2. Das Inconsistências em Despesas de Pessoal Pagas com Recursos do FEFC

O órgão técnico registrou inconsistências nas despesas eleitorais com serviços de militância e mobilização de rua, adimplidas com recursos do FEFC, no montante de R$ 7.100,00, por ausência da integralidade dos detalhes exigidos no art. 35, § 12, da Resolução TSE n. 23.607/19, envolvendo os seguintes contratos (ID 45617027):

Com efeito, em relação aos locais e horários de realização dos serviços, os instrumentos contratuais limitam-se a enunciar genericamente que “os serviços, quando não prestados em ambiente virtual, serão desempenhados nas localidades, nas datas e nos horários indicados pelo Contratante ou por seu(a) preposto(a) em ‘Lista de Presença em Ato de Campanha’, se houver”.

Entretanto, nenhum outro documento complementar está acostado aos autos, a exemplo de folhas de ponto ou listas de presenças, dentre outras provas cogitáveis, de modo que não há informações sobre os locais em que executados os serviços e tampouco sobre a carga horária observada pelos contratados.

Ao lado disso, todos os contratos referidos seguem um mesmo modelo nas previsões envolvendo o objeto e as obrigações dos contratados. Os documentos apenas se diferenciando na estipulação dos prazos de vigência e nos preços ajustados, havendo uma flagrante desproporção entre os valores diários ou semanais pagos a diferentes contratados pelo mesmo objeto.

O contrato com Natã Oliveira Flores fixa a remuneração de R$ 1.000,00 pelo período de 14.09.2022 até 02.10.22 (ID 45512513), resultando em uma média diária de R$ 55,00; que é o mesmo prazo consignado no contrato com Firmino Cesar Primon Soares, embora este último tenha metade da retribuição, acertada em R$ 500,00 (ID 45512571).
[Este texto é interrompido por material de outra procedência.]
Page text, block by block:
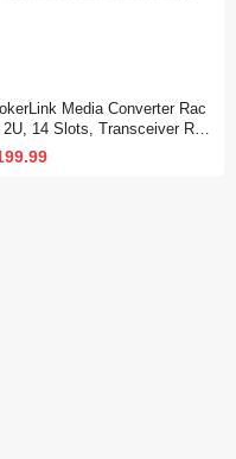
Media Converter Rac
2U, 14 Slots, Transceiver Rac
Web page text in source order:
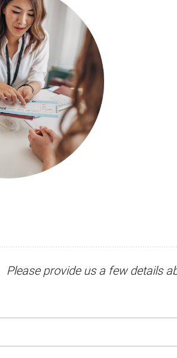
Please provide us a few details
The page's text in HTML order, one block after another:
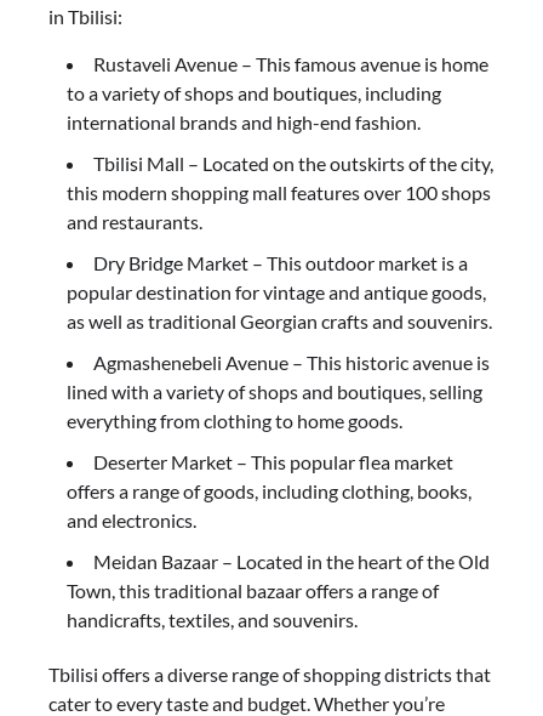
in Tbilisi:
Rustaveli Avenue – This famous avenue is home
to a variety of shops and boutiques, including
international brands and high-end fashion.
Tbilisi Mall – Located on the outskirts of the city,
this modern shopping mall features over 100 shops
and restaurants.
Dry Bridge Market – This outdoor market is a
popular destination for vintage and antique goods,
as well as traditional Georgian crafts and souvenirs.
Agmashenebeli Avenue – This historic avenue is
lined with a variety of shops and boutiques, selling
everything from clothing to home goods.
Deserter Market – This popular flea market
offers a range of goods, including clothing, books,
and electronics.
Meidan Bazaar – Located in the heart of the Old
Town, this traditional bazaar offers a range of
handicrafts, textiles, and souvenirs.
Tbilisi offers a diverse range of shopping districts that
cater to every taste and budget. Whether you’re

Por sua vez, Antônio Márcio Menezes contratado por um interstício ainda maior que os dois anteriores, de 09.09.22 até 02.10.22, teve a remuneração estabelecida em apenas R$ 600,00 (ID 45512512), ou seja, aproximadamente R$ 26,00 diários.
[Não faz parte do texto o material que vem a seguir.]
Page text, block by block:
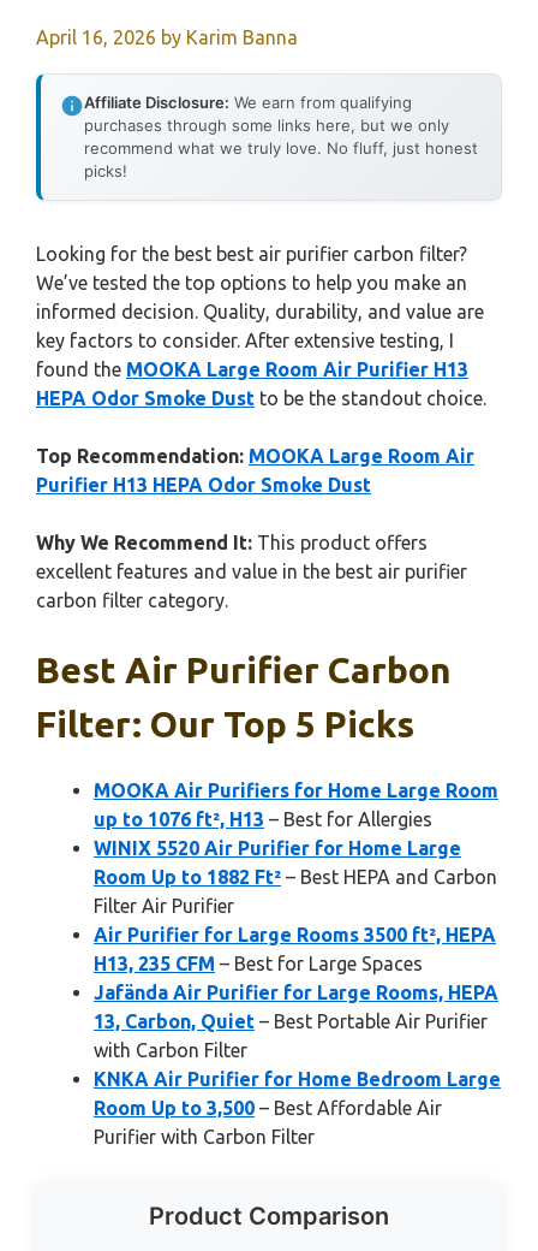
April 16, 2026 by Karim Banna
Affiliate Disclosure: We earn from qualifying
purchases through some links here, but we only
recommend what we truly love. No fluff, just honest
picks!
Looking for the best best air purifier carbon filter?
We’ve tested the top options to help you make an
informed decision. Quality, durability, and value are
key factors to consider. After extensive testing, I
found the MOOKA Large Room Air Purifier H13
HEPA Odor Smoke Dust to be the standout choice.
Top Recommendation: MOOKA Large Room Air
Purifier H13 HEPA Odor Smoke Dust
Why We Recommend It: This product offers
excellent features and value in the best air purifier
carbon filter category.
Best Air Purifier Carbon
Filter: Our Top 5 Picks
MOOKA Air Purifiers for Home Large Room
up to 1076 ft², H13 – Best for Allergies
WINIX 5520 Air Purifier for Home Large
Room Up to 1882 Ft² – Best HEPA and Carbon
Filter Air Purifier
Air Purifier for Large Rooms 3500 ft², HEPA
H13, 235 CFM – Best for Large Spaces
Jafända Air Purifier for Large Rooms, HEPA
13, Carbon, Quiet – Best Portable Air Purifier
with Carbon Filter
KNKA Air Purifier for Home Bedroom Large
Room Up to 3,500 – Best Affordable Air
Purifier with Carbon Filter
Product Comparison

Já, o contrato com Dair Ferreira de Campos prevê o pagamento de R$ 15.000,00 pelo período de 19.08.22 a 02.10.22 (ID 45512551), perfazendo um valor diário médio de R$ 34,00.

Diante de tais inconsistências, os documentos apresentados não têm aptidão para comprovar e diferenciar as atividades desenvolvidas por cada um dos prestadores de serviços, bem como para justificar a diversidade de valores ajustados.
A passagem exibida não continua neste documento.